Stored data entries
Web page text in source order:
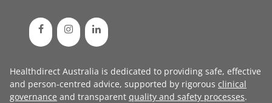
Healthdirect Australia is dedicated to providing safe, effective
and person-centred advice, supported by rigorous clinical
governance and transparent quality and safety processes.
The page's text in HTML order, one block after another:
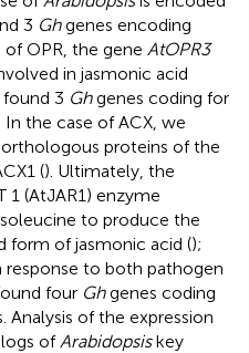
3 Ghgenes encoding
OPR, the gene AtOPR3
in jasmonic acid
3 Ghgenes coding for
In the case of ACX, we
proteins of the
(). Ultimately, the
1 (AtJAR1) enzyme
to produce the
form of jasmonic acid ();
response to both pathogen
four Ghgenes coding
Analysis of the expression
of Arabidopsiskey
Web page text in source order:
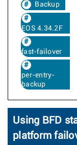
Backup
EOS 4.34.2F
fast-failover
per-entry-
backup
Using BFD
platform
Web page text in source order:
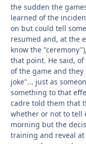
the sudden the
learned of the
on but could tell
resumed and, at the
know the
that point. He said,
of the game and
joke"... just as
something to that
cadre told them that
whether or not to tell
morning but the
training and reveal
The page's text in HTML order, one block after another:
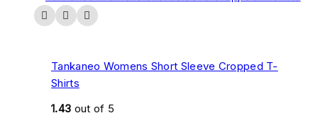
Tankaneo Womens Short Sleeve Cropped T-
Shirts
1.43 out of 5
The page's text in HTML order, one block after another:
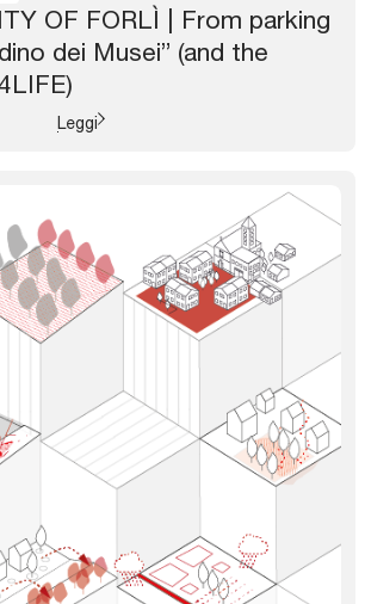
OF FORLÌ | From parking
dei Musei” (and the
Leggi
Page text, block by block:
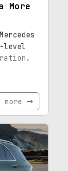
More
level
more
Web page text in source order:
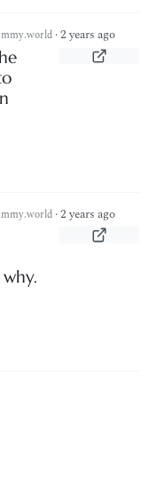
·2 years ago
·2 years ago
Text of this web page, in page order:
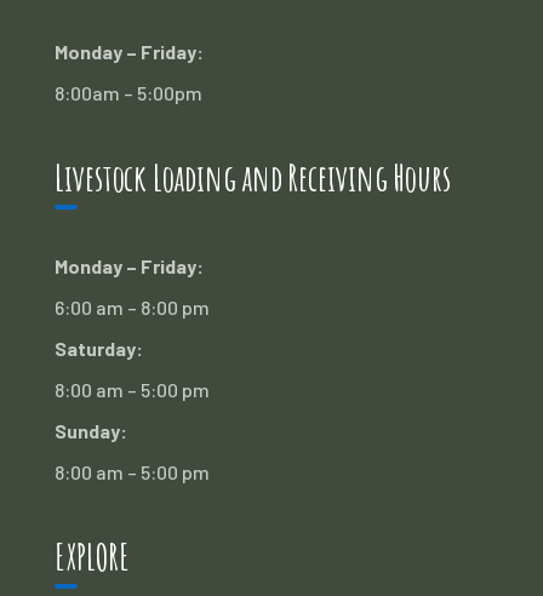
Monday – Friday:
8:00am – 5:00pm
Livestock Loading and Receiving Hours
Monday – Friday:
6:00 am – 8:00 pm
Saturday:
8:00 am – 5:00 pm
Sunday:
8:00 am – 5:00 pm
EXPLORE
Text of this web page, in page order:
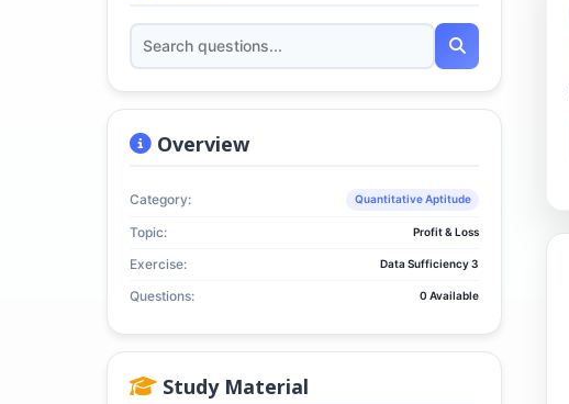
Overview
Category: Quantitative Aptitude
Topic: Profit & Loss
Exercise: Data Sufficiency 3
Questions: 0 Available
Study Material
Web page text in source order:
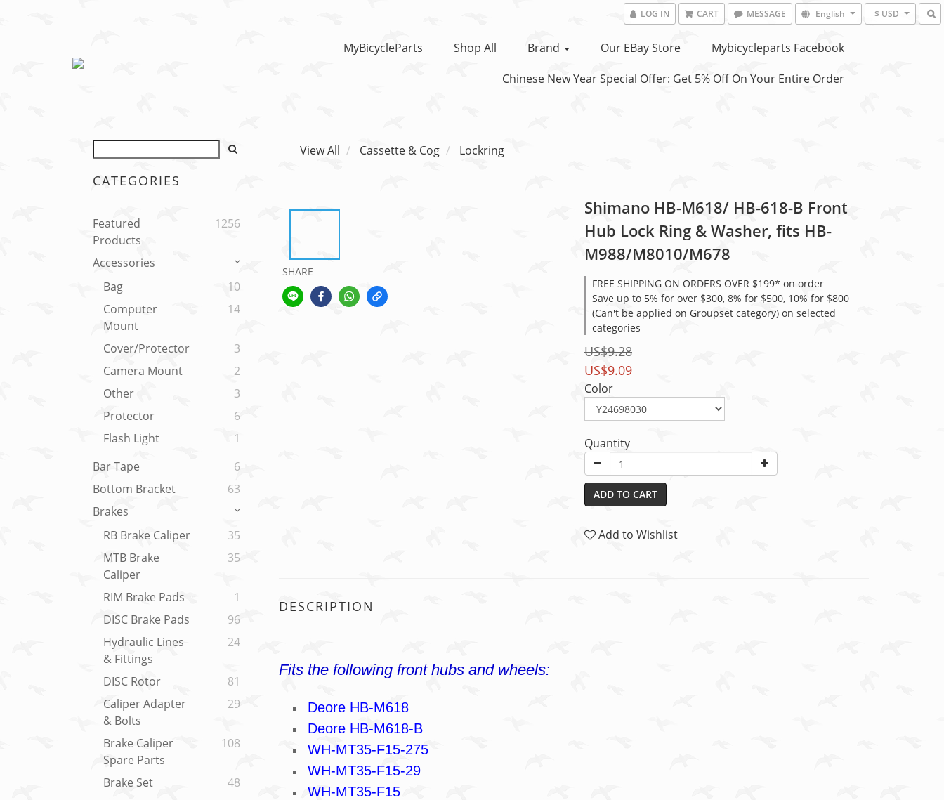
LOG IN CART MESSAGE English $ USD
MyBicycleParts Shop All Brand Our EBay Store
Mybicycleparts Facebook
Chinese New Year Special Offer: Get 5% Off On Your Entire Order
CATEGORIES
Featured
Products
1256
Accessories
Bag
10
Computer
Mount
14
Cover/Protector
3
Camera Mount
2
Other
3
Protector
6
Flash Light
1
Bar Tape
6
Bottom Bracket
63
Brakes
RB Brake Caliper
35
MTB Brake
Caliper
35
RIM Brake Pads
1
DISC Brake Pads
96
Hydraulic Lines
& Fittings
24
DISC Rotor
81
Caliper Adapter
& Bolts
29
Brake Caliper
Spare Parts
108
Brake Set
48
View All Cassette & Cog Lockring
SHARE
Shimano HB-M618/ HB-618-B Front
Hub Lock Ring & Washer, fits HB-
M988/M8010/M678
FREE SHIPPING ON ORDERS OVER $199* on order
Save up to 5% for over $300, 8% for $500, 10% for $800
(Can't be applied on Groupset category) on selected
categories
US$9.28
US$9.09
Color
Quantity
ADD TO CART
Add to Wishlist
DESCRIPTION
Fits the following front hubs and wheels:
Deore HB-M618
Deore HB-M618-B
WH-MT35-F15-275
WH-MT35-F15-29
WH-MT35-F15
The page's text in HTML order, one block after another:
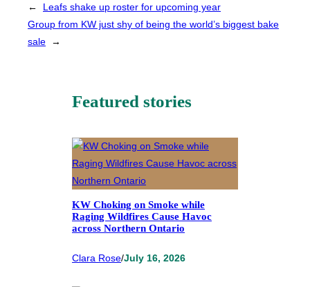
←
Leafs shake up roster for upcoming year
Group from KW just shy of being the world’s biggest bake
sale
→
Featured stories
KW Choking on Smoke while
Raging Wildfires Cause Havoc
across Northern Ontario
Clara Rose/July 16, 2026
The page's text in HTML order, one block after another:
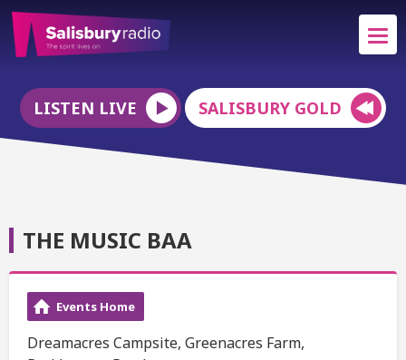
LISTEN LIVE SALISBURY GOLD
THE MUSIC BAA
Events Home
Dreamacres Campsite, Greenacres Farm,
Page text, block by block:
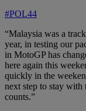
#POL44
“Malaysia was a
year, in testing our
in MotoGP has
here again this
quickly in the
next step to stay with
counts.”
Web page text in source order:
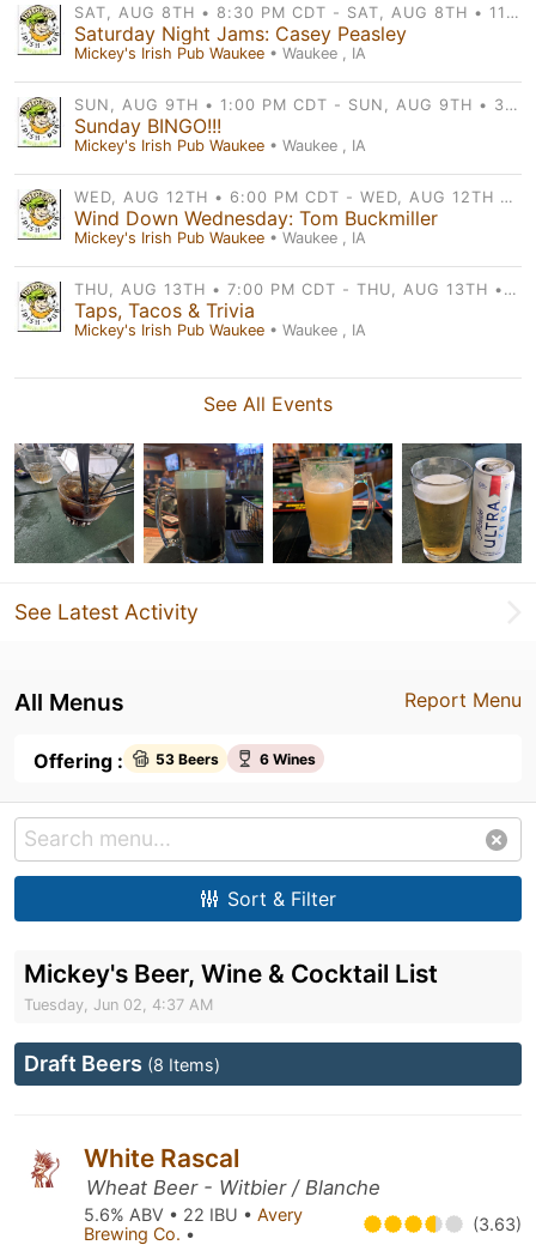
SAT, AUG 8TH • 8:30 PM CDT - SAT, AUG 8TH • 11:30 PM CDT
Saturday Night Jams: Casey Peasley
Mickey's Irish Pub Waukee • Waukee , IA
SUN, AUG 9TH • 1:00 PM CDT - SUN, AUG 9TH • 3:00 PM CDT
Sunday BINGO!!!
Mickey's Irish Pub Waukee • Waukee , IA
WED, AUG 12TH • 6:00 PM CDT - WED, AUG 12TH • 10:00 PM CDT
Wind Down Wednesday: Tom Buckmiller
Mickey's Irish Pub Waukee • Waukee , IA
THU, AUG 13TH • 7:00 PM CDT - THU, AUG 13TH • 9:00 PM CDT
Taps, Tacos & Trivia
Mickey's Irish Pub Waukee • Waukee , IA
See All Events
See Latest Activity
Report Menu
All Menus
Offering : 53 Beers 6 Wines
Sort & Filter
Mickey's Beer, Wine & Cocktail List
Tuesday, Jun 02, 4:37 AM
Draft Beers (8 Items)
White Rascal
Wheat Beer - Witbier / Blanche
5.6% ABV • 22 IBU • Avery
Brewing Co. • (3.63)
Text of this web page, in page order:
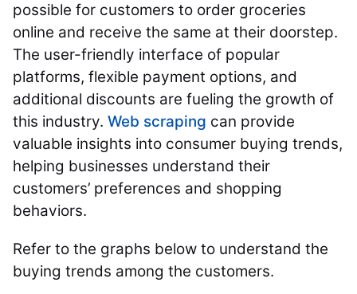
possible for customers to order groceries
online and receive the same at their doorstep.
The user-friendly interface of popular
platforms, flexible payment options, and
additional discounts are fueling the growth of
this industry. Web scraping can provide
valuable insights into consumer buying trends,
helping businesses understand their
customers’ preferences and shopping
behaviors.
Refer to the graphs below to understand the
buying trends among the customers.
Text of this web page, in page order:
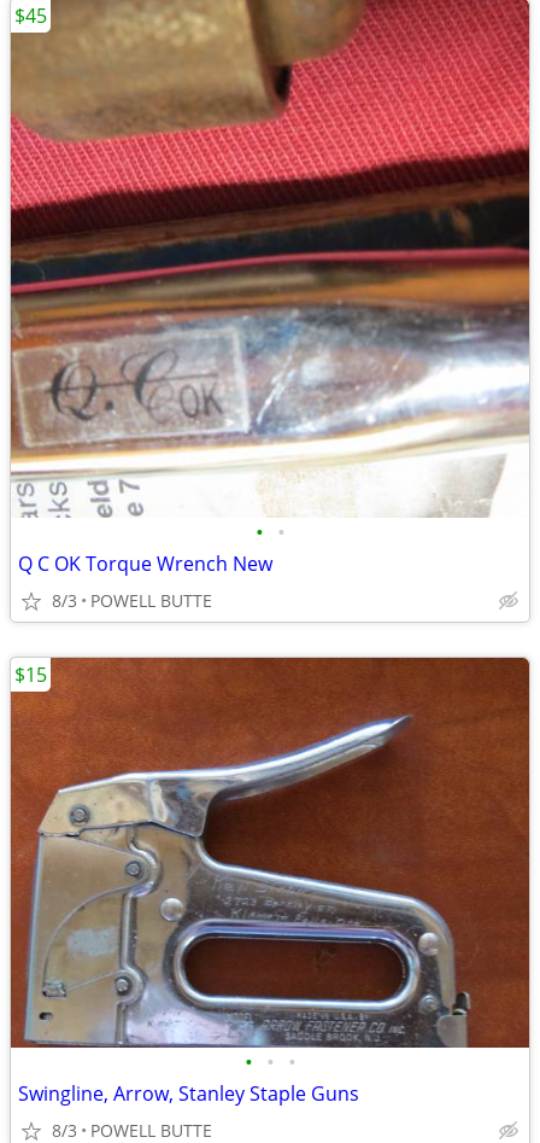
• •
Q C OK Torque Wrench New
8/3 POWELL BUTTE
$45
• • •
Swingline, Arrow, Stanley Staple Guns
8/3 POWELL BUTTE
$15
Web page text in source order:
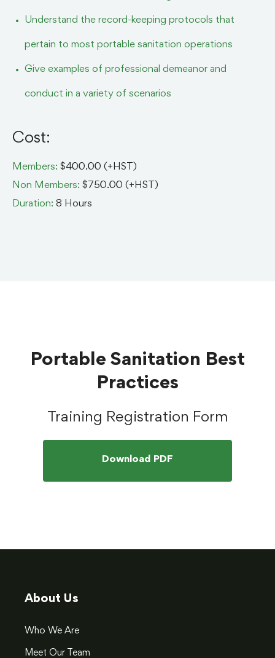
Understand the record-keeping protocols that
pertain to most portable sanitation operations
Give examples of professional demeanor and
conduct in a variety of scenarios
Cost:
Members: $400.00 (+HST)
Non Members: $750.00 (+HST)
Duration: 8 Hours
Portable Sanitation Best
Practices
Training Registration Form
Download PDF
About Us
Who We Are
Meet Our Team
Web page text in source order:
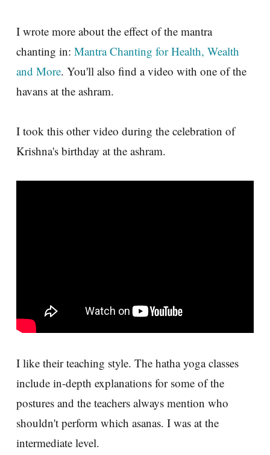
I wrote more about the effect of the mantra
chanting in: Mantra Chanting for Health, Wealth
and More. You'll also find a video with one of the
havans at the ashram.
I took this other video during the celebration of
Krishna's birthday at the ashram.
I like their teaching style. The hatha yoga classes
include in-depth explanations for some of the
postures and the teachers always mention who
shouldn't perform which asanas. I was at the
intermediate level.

• _Your objective_
The output should consist of the records above, reproduced exactly, without pictures.

• _Task solution_
Web page text in source order:
Healthdirect Australia is dedicated to providing safe, effective
and person-centred advice, supported by rigorous clinical
governance and transparent quality and safety processes.
The page's text in HTML order, one block after another:
3 Ghgenes encoding
OPR, the gene AtOPR3
in jasmonic acid
3 Ghgenes coding for
In the case of ACX, we
proteins of the
(). Ultimately, the
1 (AtJAR1) enzyme
to produce the
form of jasmonic acid ();
response to both pathogen
four Ghgenes coding
Analysis of the expression
of Arabidopsiskey
Web page text in source order:
Backup
EOS 4.34.2F
fast-failover
per-entry-
backup
Using BFD
platform
Web page text in source order:
the sudden the
learned of the
on but could tell
resumed and, at the
know the
that point. He said,
of the game and
joke"... just as
something to that
cadre told them that
whether or not to tell
morning but the
training and reveal
The page's text in HTML order, one block after another:
Tankaneo Womens Short Sleeve Cropped T-
Shirts
1.43 out of 5
The page's text in HTML order, one block after another:
OF FORLÌ | From parking
dei Musei” (and the
Leggi
Page text, block by block:
More
level
more
Web page text in source order:
·2 years ago
·2 years ago
Text of this web page, in page order:
Monday – Friday:
8:00am – 5:00pm
Livestock Loading and Receiving Hours
Monday – Friday:
6:00 am – 8:00 pm
Saturday:
8:00 am – 5:00 pm
Sunday:
8:00 am – 5:00 pm
EXPLORE
Text of this web page, in page order:
Overview
Category: Quantitative Aptitude
Topic: Profit & Loss
Exercise: Data Sufficiency 3
Questions: 0 Available
Study Material
Web page text in source order:
LOG IN CART MESSAGE English $ USD
MyBicycleParts Shop All Brand Our EBay Store
Mybicycleparts Facebook
Chinese New Year Special Offer: Get 5% Off On Your Entire Order
CATEGORIES
Featured
Products
1256
Accessories
Bag
10
Computer
Mount
14
Cover/Protector
3
Camera Mount
2
Other
3
Protector
6
Flash Light
1
Bar Tape
6
Bottom Bracket
63
Brakes
RB Brake Caliper
35
MTB Brake
Caliper
35
RIM Brake Pads
1
DISC Brake Pads
96
Hydraulic Lines
& Fittings
24
DISC Rotor
81
Caliper Adapter
& Bolts
29
Brake Caliper
Spare Parts
108
Brake Set
48
View All Cassette & Cog Lockring
SHARE
Shimano HB-M618/ HB-618-B Front
Hub Lock Ring & Washer, fits HB-
M988/M8010/M678
FREE SHIPPING ON ORDERS OVER $199* on order
Save up to 5% for over $300, 8% for $500, 10% for $800
(Can't be applied on Groupset category) on selected
categories
US$9.28
US$9.09
Color
Quantity
ADD TO CART
Add to Wishlist
DESCRIPTION
Fits the following front hubs and wheels:
Deore HB-M618
Deore HB-M618-B
WH-MT35-F15-275
WH-MT35-F15-29
WH-MT35-F15
The page's text in HTML order, one block after another:
←
Leafs shake up roster for upcoming year
Group from KW just shy of being the world’s biggest bake
sale
→
Featured stories
KW Choking on Smoke while
Raging Wildfires Cause Havoc
across Northern Ontario
Clara Rose/July 16, 2026
The page's text in HTML order, one block after another:
LISTEN LIVE SALISBURY GOLD
THE MUSIC BAA
Events Home
Dreamacres Campsite, Greenacres Farm,
Page text, block by block:
#POL44
“Malaysia was a
year, in testing our
in MotoGP has
here again this
quickly in the
next step to stay with
counts.”
Web page text in source order:
SAT, AUG 8TH • 8:30 PM CDT - SAT, AUG 8TH • 11:30 PM CDT
Saturday Night Jams: Casey Peasley
Mickey's Irish Pub Waukee • Waukee , IA
SUN, AUG 9TH • 1:00 PM CDT - SUN, AUG 9TH • 3:00 PM CDT
Sunday BINGO!!!
Mickey's Irish Pub Waukee • Waukee , IA
WED, AUG 12TH • 6:00 PM CDT - WED, AUG 12TH • 10:00 PM CDT
Wind Down Wednesday: Tom Buckmiller
Mickey's Irish Pub Waukee • Waukee , IA
THU, AUG 13TH • 7:00 PM CDT - THU, AUG 13TH • 9:00 PM CDT
Taps, Tacos & Trivia
Mickey's Irish Pub Waukee • Waukee , IA
See All Events
See Latest Activity
Report Menu
All Menus
Offering : 53 Beers 6 Wines
Sort & Filter
Mickey's Beer, Wine & Cocktail List
Tuesday, Jun 02, 4:37 AM
Draft Beers (8 Items)
White Rascal
Wheat Beer - Witbier / Blanche
5.6% ABV • 22 IBU • Avery
Brewing Co. • (3.63)
Text of this web page, in page order:
possible for customers to order groceries
online and receive the same at their doorstep.
The user-friendly interface of popular
platforms, flexible payment options, and
additional discounts are fueling the growth of
this industry. Web scraping can provide
valuable insights into consumer buying trends,
helping businesses understand their
customers’ preferences and shopping
behaviors.
Refer to the graphs below to understand the
buying trends among the customers.
Text of this web page, in page order:
• •
Q C OK Torque Wrench New
8/3 POWELL BUTTE
$45
• • •
Swingline, Arrow, Stanley Staple Guns
8/3 POWELL BUTTE
$15
Web page text in source order:
Understand the record-keeping protocols that
pertain to most portable sanitation operations
Give examples of professional demeanor and
conduct in a variety of scenarios
Cost:
Members: $400.00 (+HST)
Non Members: $750.00 (+HST)
Duration: 8 Hours
Portable Sanitation Best
Practices
Training Registration Form
Download PDF
About Us
Who We Are
Meet Our Team
Web page text in source order:
I wrote more about the effect of the mantra
chanting in: Mantra Chanting for Health, Wealth
and More. You'll also find a video with one of the
havans at the ashram.
I took this other video during the celebration of
Krishna's birthday at the ashram.
I like their teaching style. The hatha yoga classes
include in-depth explanations for some of the
postures and the teachers always mention who
shouldn't perform which asanas. I was at the
intermediate level.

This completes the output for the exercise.